Secondly, Intel (Nasdaq: INTC) didn't necessarily invent the optimization techniques I'm describing here. As I've said before, Intel's strength rests more in manufacturing than design. The design techniques I'm describing here came from laboratories and universities around the globe, and were usually first used in mainframes from IBM, Cray, or others years before Intel could apply them to microprocessors. The PC spent years catching up to the state-of-the-art in mainframes, and didn't really pass it until the early 1990s.

Still, given the problem of maintaining compatibility with existing programs written for the IA32 (Intel Architecture 32 bit) instruction set inherited from previous generations of hardware, figuring out how to shoehorn in design techniques inherited from mainframes required a bit of original cleverness itself. And in any case, no matter where they came from, the new designs did their job of making the PC that much faster than it would have been otherwise. So let's get back to the action, with the 80486 ("the 486").

Intel's sequel to the 80386 microprocessor, cunningly named the 80486, had two main themes to its design: "Throw transistors at the problem" and "separate what's going on inside the chip from what's going on outside the chip."

Extra Circuitry

The 486 executed many instructions faster than the 386 did by simply having bigger circuits with independent components to do different steps side-by-side, rather than re-using the limited circuits of a smaller chip to do the same steps one after the other. The 486 had a bigger "transistor budget" than the 386 did, due to manufacturing improvements that allowed more transistors to be packed into the same space on the wafer, and it used some of that to reduce the number of clock cycles that commonly used instructions took.

Extra circuitry was also added to the 486 to more rapidly perform floating point calculations (i.e., not just 1+1=2 but 1.639+2.7=4.339). This circuitry had previously been available as a separate add-on chip called a "Floating Point Unit Co-Processor" (FPU), so most of the available software knew how to take advantage of it already, and it was now added to the 80486's design as standard equipment.

On-Chip Cache

Separating the inside of the chip from the rest of the world started with the idea of putting a tiny amount of memory on the same microchip as the processor. This new memory was called "on-chip cache," and its job was to remember the last few instructions (and most recently used data) the processor had read from the computer's main memory. Programs spend most of their time executing the same sets of instructions over and over -- for example, drawing the same 26 lowercase letters on the screen. This means a lot of the time the chunk of memory the processor needs to look at next is something it saw just recently, and if a copy of it is still in the on-chip cache, the processor doesn't need to wait for main memory to retrieve it. (When the cache gets full, the oldest information in it gets discarded to make room for new information.)

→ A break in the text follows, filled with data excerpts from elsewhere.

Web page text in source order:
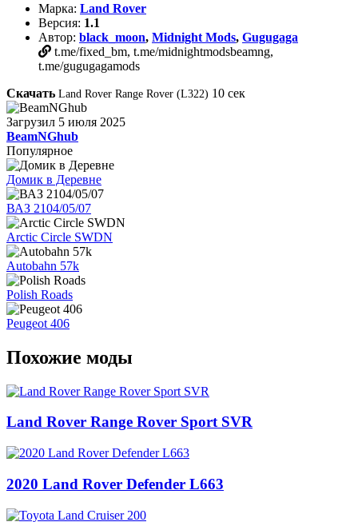
Марка: Land Rover
Версия: 1.1
Автор: black_moon, Midnight Mods, Gugugaga
t.me/fixed_bm, t.me/midnightmodsbeamng,
t.me/gugugagamods
Скачать Land Rover Range Rover (L322) 10 сек
Загрузил 5 июля 2025
BeamNGhub
Популярное
Домик в Деревне
ВАЗ 2104/05/07
Arctic Circle SWDN
Autobahn 57k
Polish Roads
Peugeot 406
Похожие моды
Land Rover Range Rover Sport SVR
2020 Land Rover Defender L663
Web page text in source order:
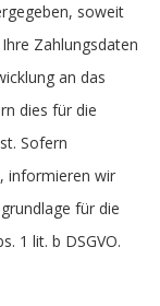
soweit
Zahlungsdaten
an das
dies für die
Sofern
informieren wir
für die
1 lit. b DSGVO.
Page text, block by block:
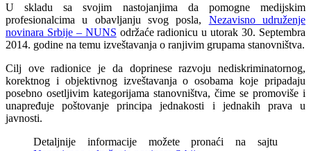
U skladu sa svojim nastojanjima da pomogne medijskim
profesionalcima u obavljanju svog posla, Nezavisno udruženje
novinara Srbije – NUNS održaće radionicu u utorak 30. Septembra
2014. godine na temu izveštavanja o ranjivim grupama stanovništva.
Cilj ove radionice je da doprinese razvoju nediskriminatornog,
korektnog i objektivnog izveštavanja o osobama koje pripadaju
posebno osetljivim kategorijama stanovništva, čime se promoviše i
unapređuje poštovanje principa jednakosti i jednakih prava u
javnosti.
Detaljnije informacije možete pronaći na sajtu
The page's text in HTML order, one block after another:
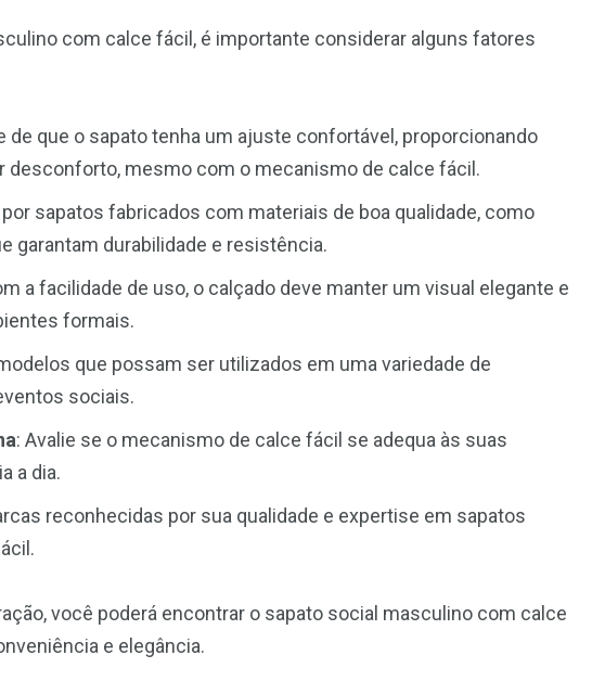
com calce fácil, é importante considerar alguns fatores
de que o sapato tenha um ajuste confortável, proporcionando
desconforto, mesmo com o mecanismo de calce fácil.
por sapatos fabricados com materiais de boa qualidade, como
garantam durabilidade e resistência.
a facilidade de uso, o calçado deve manter um visual elegante e
formais.
que possam ser utilizados em uma variedade de
sociais.
: Avalie se o mecanismo de calce fácil se adequa às suas
a dia.
reconhecidas por sua qualidade e expertise em sapatos
você poderá encontrar o sapato social masculino com calce
e elegância.
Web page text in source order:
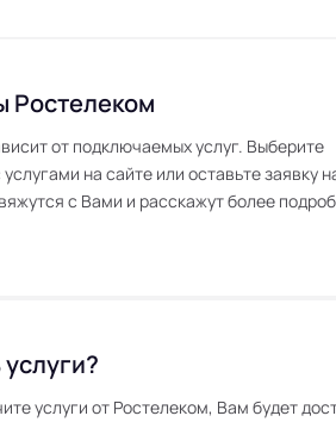
Ростелеком
от подключаемых услуг. Выберите
на сайте или оставьте заявку
с Вами и расскажут более
услуги от Ростелеком, Вам будет
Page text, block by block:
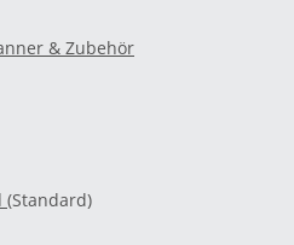
& Zubehör
(Standard)
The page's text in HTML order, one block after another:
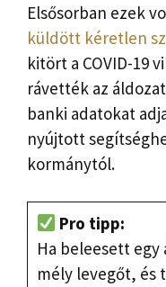
Elsősorban ezek
küldött kéretlen
kitört a COVID-19
rávették az
banki adatokat
nyújtott
kormánytól.
Pro tipp:
Ha beleesett
mély levegőt, és
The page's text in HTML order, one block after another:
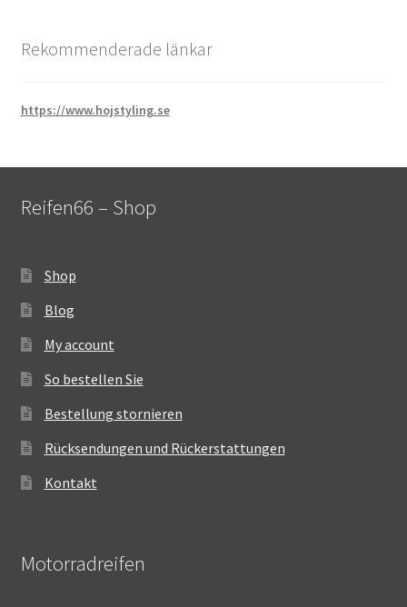
Rekommenderade länkar
https://www.hojstyling.se
Reifen66 – Shop
Shop
Blog
My account
So bestellen Sie
Bestellung stornieren
Rücksendungen und Rückerstattungen
Kontakt
Motorradreifen
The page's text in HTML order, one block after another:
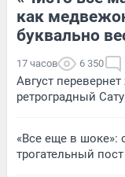
как
буквально
17 часов 6 350
Август
ретроградный
«Все еще в шоке»:
трогательный
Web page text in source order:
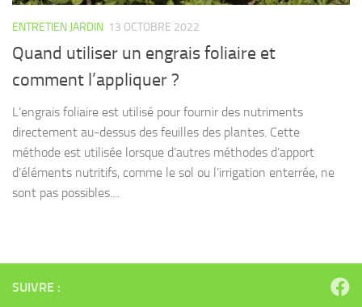
ENTRETIEN JARDIN 13 OCTOBRE 2022
Quand utiliser un engrais foliaire et
comment l’appliquer ?
L’engrais foliaire est utilisé pour fournir des nutriments
directement au-dessus des feuilles des plantes. Cette
méthode est utilisée lorsque d’autres méthodes d’apport
d’éléments nutritifs, comme le sol ou l’irrigation enterrée, ne
sont pas possibles....
SUIVRE :
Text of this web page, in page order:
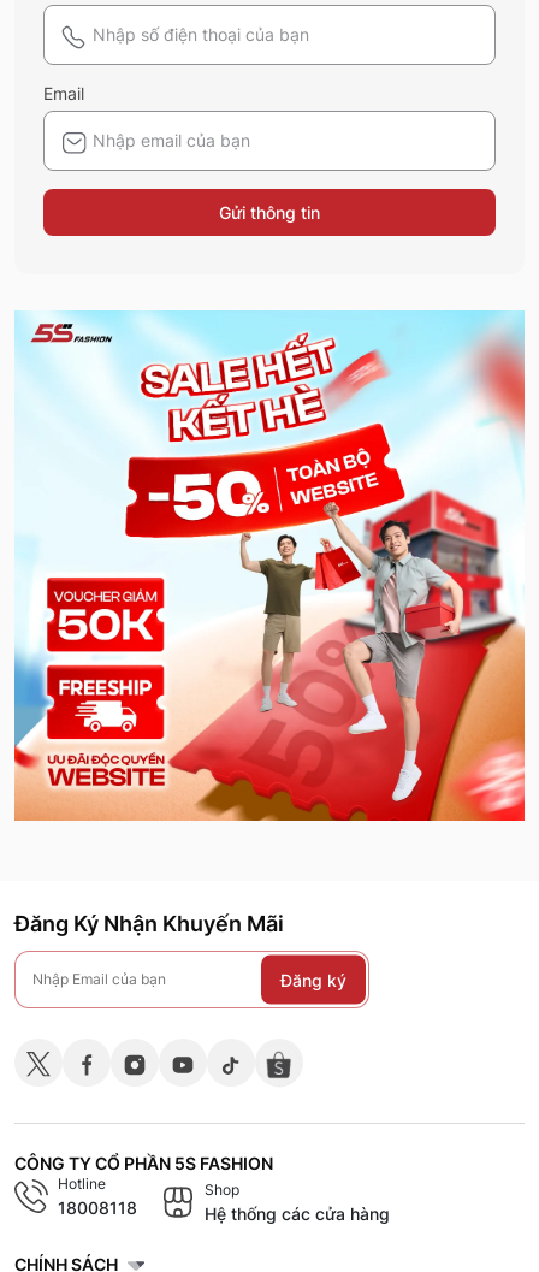
Email
Gửi thông tin
Đăng Ký Nhận Khuyến Mãi
Đăng ký
CÔNG TY CỔ PHẦN 5S FASHION
Hotline
18008118
Shop
Hệ thống các cửa hàng
CHÍNH SÁCH
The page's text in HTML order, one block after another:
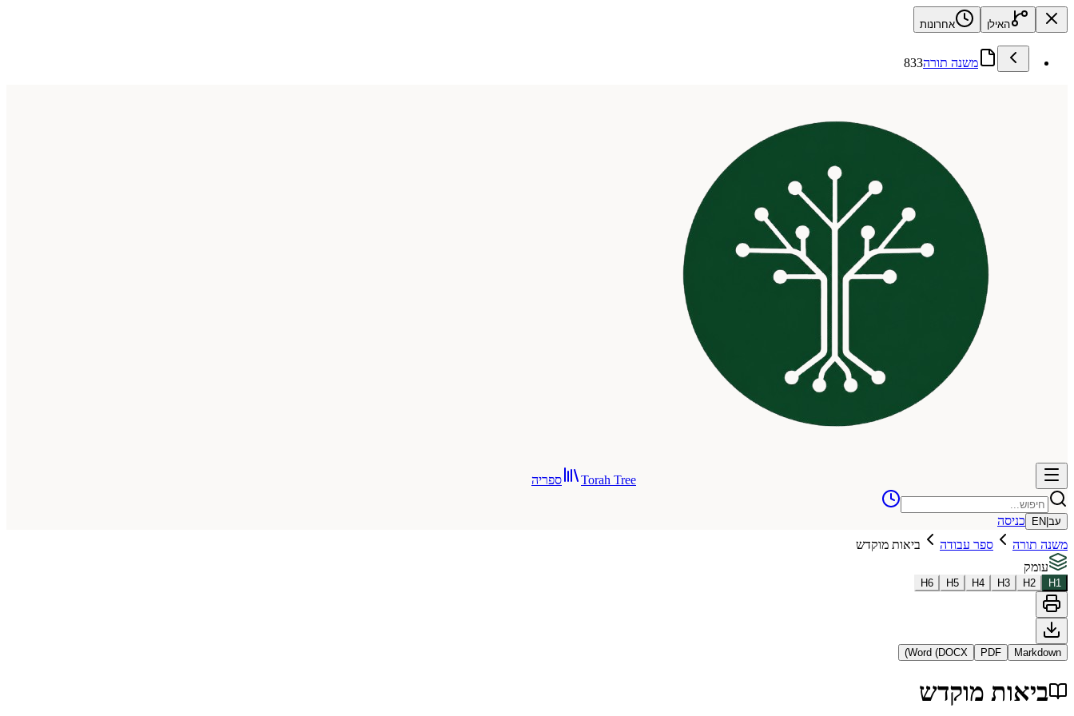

On-chip cache allows the inside of the microchip to run at a faster clock rate than the rest of the system without spending most of its time waiting for the RAM chips on the motherboard to catch up. This means you can stick an expensive processor made in a state-of-the-art microprocessor fabrication center on a cheap motherboard from some nameless factory in Taiwan, and the processor won't spend most of its time twiddling its thumbs waiting for data to arrive from or be accepted by the rest of the system.

Part of the reason that complex instructions taking several clock cycles to complete had been OK in the first place was that most PC memory was slow, and needed "wait states" to be usable in a faster system. This meant the CPU could only get fresh information from the RAM chips, say, every third clock cycle, and if it finished what it was doing in less than three clock cycles, it had to wait for the next thing to do to arrive from memory. But if the 486 had something to do in its cache, it didn't have to wait, so streamlining the instruction circuitry to reduce the clock cycles each instruction took was once again a profitable thing to do.

Prefetch Unit

To take advantage of the cache more efficiently and reduce the amount of time the CPU spends waiting for new data to work on, the CPU can read ahead to get data into the fast cache from the slow main memory even before it's actually needed. This is handled by circuitry on the processor called a "prefetch unit" that sucks in data when the circuitry connecting the CPU with the RAM (the "memory bus") would otherwise be idle. That way the processor doesn't always have to slow down (via wait states) when it isn't executing the same instructions over and over again several times, but can advance into a fresh section of the program at full speed for a little while, because the prefetch unit pulled fresh instructions into the cache for it while it was running in a loop earlier.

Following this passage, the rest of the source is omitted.